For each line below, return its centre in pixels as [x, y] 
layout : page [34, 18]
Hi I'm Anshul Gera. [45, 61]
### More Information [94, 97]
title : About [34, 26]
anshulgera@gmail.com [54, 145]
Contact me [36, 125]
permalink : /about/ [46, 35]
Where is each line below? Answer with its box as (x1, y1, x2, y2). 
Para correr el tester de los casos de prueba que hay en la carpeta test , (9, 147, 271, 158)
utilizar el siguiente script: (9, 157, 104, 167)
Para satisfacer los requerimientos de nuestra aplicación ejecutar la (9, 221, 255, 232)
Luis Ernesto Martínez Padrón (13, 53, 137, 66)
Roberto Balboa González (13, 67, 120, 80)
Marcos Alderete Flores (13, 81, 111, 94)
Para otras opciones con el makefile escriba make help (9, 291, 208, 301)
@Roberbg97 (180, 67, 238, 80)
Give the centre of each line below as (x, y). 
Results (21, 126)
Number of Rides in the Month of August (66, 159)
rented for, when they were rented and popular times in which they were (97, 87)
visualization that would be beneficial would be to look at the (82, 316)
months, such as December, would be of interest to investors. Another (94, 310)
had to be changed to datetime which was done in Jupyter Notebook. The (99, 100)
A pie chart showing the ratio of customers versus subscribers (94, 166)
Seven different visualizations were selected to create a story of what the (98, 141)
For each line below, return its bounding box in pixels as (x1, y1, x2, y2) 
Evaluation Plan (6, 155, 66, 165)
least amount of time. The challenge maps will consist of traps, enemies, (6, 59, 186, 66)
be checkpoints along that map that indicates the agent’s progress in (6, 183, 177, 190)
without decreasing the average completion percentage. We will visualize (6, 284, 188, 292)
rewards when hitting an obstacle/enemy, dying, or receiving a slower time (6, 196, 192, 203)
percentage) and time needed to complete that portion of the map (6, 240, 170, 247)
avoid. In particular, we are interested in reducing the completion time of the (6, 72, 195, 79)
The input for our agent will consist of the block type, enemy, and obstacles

_ _ _ _ _

- Activity -
The whole listing above should be copied out exactly.

- Problem solution -
For each line below, return its centre in pixels as [x, y] 
layout : page [34, 18]
Hi I'm Anshul Gera. [45, 61]
### More Information [94, 97]
title : About [34, 26]
anshulgera@gmail.com [54, 145]
Contact me [36, 125]
permalink : /about/ [46, 35]
Where is each line below? Answer with its box as (x1, y1, x2, y2). 
Para correr el tester de los casos de prueba que hay en la carpeta test , (9, 147, 271, 158)
utilizar el siguiente script: (9, 157, 104, 167)
Para satisfacer los requerimientos de nuestra aplicación ejecutar la (9, 221, 255, 232)
Luis Ernesto Martínez Padrón (13, 53, 137, 66)
Roberto Balboa González (13, 67, 120, 80)
Marcos Alderete Flores (13, 81, 111, 94)
Para otras opciones con el makefile escriba make help (9, 291, 208, 301)
@Roberbg97 (180, 67, 238, 80)
Give the centre of each line below as (x, y). 
Results (21, 126)
Number of Rides in the Month of August (66, 159)
rented for, when they were rented and popular times in which they were (97, 87)
visualization that would be beneficial would be to look at the (82, 316)
months, such as December, would be of interest to investors. Another (94, 310)
had to be changed to datetime which was done in Jupyter Notebook. The (99, 100)
A pie chart showing the ratio of customers versus subscribers (94, 166)
Seven different visualizations were selected to create a story of what the (98, 141)
For each line below, return its bounding box in pixels as (x1, y1, x2, y2) 
Evaluation Plan (6, 155, 66, 165)
least amount of time. The challenge maps will consist of traps, enemies, (6, 59, 186, 66)
be checkpoints along that map that indicates the agent’s progress in (6, 183, 177, 190)
without decreasing the average completion percentage. We will visualize (6, 284, 188, 292)
rewards when hitting an obstacle/enemy, dying, or receiving a slower time (6, 196, 192, 203)
percentage) and time needed to complete that portion of the map (6, 240, 170, 247)
avoid. In particular, we are interested in reducing the completion time of the (6, 72, 195, 79)
The input for our agent will consist of the block type, enemy, and obstacles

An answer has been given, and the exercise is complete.